Experto es el que piensa como yo
En un artículo publicado en The Week, Peter Weber saca punta al brillante eslogan de la cadena Fox News: “Nosotros informamos, tú decides”. A su juicio, el mérito de este lema es que ha sabido explotar la creencia de que basta echar un vistazo a la Wikipedia para saber sobre un tema. El eslogan “alimenta nuestra vanidad y nos lleva a creer que podemos saber tanto como cualquier persona y ser expertos si nos dan una serie de hechos y opiniones cuidadosamente seleccionados”.
El problema de esta creencia es que “si un verdadero experto –alguien que ha estudiado un determinado asunto durante años e incluso décadas– pone en tela de juicio la opinión de esas personas, probablemente no cambiarán de postura”.
Weber lo ilustra con dos ejemplos. En 2005 y 2006, investigadores de la Universidad de Michigan mostraron que cuando a unas personas que están mal informadas sobre unos hechos les presentan una serie de noticias que corrigen esos hechos, muy pocos cambian de opinión. Las personas seleccionadas para el experimento tenían, en su mayoría, fuertes convicciones políticas.
Más recientemente, la revista Pediatrics publicó un artículo con un experimento parecido: los investigadores reunieron a unos padres que no querían vacunar a sus hijos; tras mostrarles cuatro presentaciones con argumentos sobre los bajos riesgos de las vacunas y sus muchos beneficios, ninguno cambió su decisión.
Para Weber, parte de esta crisis de confianza en los expertos se explica por el uso partidista que en ocasiones se hace de ellos: “Todo el mundo intenta que sus expertos aparezcan en la televisión y en la prensa. Y las cadenas de televisión se nutren de expertos que resultan cuestionables, y que a veces son contratados más por su capacidad de entretener o por sus señas políticas que por sus credenciales”.

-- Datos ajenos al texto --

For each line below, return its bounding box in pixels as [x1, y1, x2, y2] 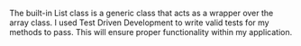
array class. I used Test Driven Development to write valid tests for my [9, 17, 269, 28]
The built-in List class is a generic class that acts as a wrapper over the [9, 8, 274, 18]
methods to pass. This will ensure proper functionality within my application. [9, 27, 293, 37]
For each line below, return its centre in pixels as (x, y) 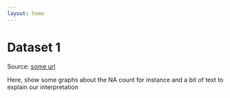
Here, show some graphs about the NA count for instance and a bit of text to (115, 79)
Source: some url (32, 66)
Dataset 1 (34, 47)
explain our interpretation (43, 87)
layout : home (26, 13)
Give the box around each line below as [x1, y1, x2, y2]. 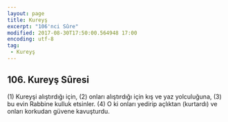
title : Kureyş [7, 17, 48, 23]
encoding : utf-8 [7, 36, 54, 43]
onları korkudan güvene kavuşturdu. [7, 107, 111, 115]
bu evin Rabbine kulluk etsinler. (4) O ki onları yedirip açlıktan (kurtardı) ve [7, 99, 218, 108]
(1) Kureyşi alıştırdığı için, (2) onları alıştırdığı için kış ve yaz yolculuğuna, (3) [7, 92, 222, 101]
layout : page [7, 10, 45, 17]
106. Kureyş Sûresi [7, 74, 90, 86]
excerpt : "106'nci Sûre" [7, 23, 79, 30]
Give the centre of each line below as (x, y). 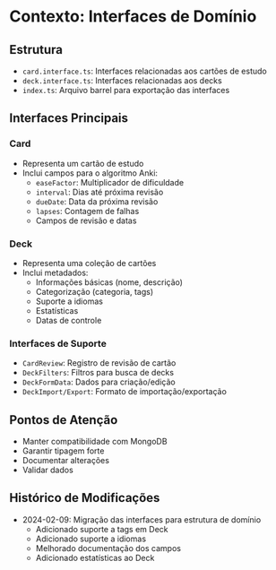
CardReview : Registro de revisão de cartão (99, 363)
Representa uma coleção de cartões (89, 263)
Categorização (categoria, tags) (95, 291)
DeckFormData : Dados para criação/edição (99, 382)
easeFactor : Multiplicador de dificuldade (110, 182)
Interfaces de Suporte (58, 343)
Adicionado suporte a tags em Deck (102, 529)
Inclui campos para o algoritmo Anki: (90, 173)
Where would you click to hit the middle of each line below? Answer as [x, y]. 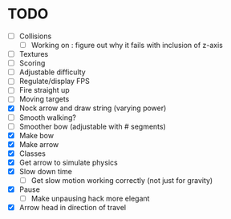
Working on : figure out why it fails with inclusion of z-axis [127, 45]
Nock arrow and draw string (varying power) [93, 108]
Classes [32, 153]
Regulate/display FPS [54, 82]
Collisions [35, 36]
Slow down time [46, 171]
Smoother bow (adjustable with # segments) [92, 126]
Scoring [32, 63]
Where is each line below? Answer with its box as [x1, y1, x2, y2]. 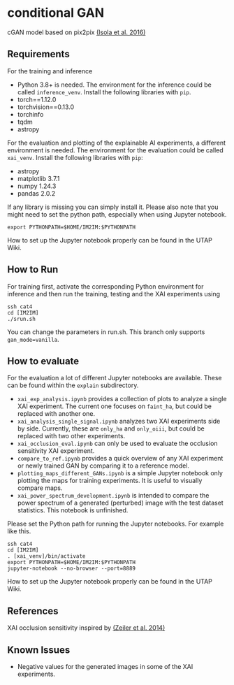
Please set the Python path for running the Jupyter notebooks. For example [7, 519, 224, 528]
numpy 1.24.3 [17, 182, 57, 190]
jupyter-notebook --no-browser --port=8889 [7, 565, 136, 572]
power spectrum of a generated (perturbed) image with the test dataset [17, 498, 224, 507]
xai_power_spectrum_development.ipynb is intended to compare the [17, 491, 210, 500]
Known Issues [7, 644, 71, 656]
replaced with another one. [17, 410, 96, 418]
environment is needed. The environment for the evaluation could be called [7, 145, 224, 154]
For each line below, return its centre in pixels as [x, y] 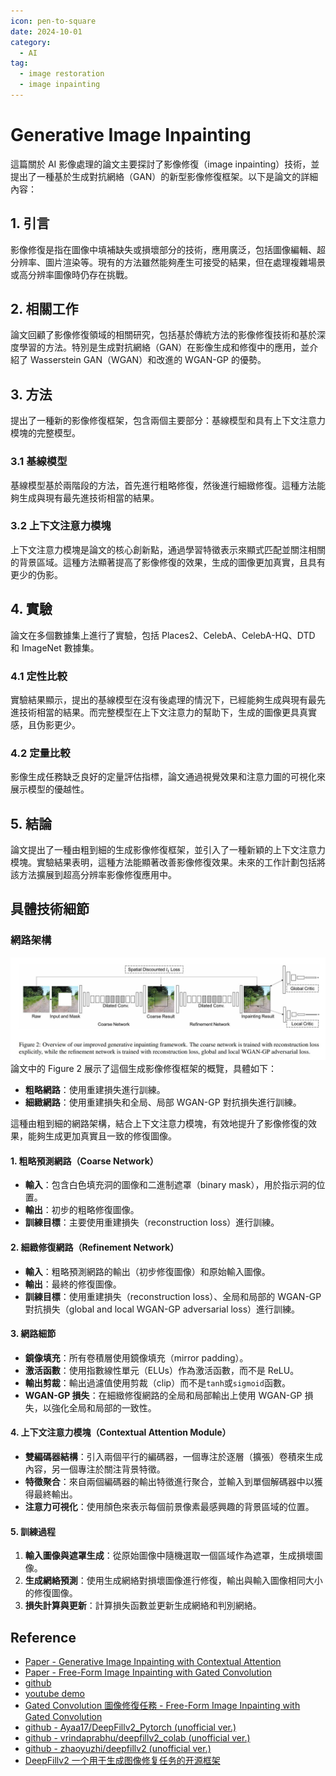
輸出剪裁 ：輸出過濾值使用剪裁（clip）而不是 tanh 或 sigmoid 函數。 [157, 1382]
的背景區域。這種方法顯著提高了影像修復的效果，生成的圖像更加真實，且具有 [168, 562]
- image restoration [62, 74]
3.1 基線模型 [39, 462]
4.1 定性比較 [39, 676]
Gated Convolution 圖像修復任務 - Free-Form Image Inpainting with [162, 1705]
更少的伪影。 [36, 574]
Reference [43, 1637]

En este contexto, Weber encuentra saludable cierta prevención ante el primero que se presenta como experto. Pero al final, concluye, no nos queda más remedio que elegir entre tres opciones: “Podemos desconfiar cada vez más de los científicos, médicos, profesores, funcionarios, banqueros y otros expertos en sus ámbitos; o podemos encontrar una forma mejor de filtrar a los supuestos expertos que se dedican a desinformar; o podemos seguir despreciando a todos los expertos que no respalden lo que pensamos”.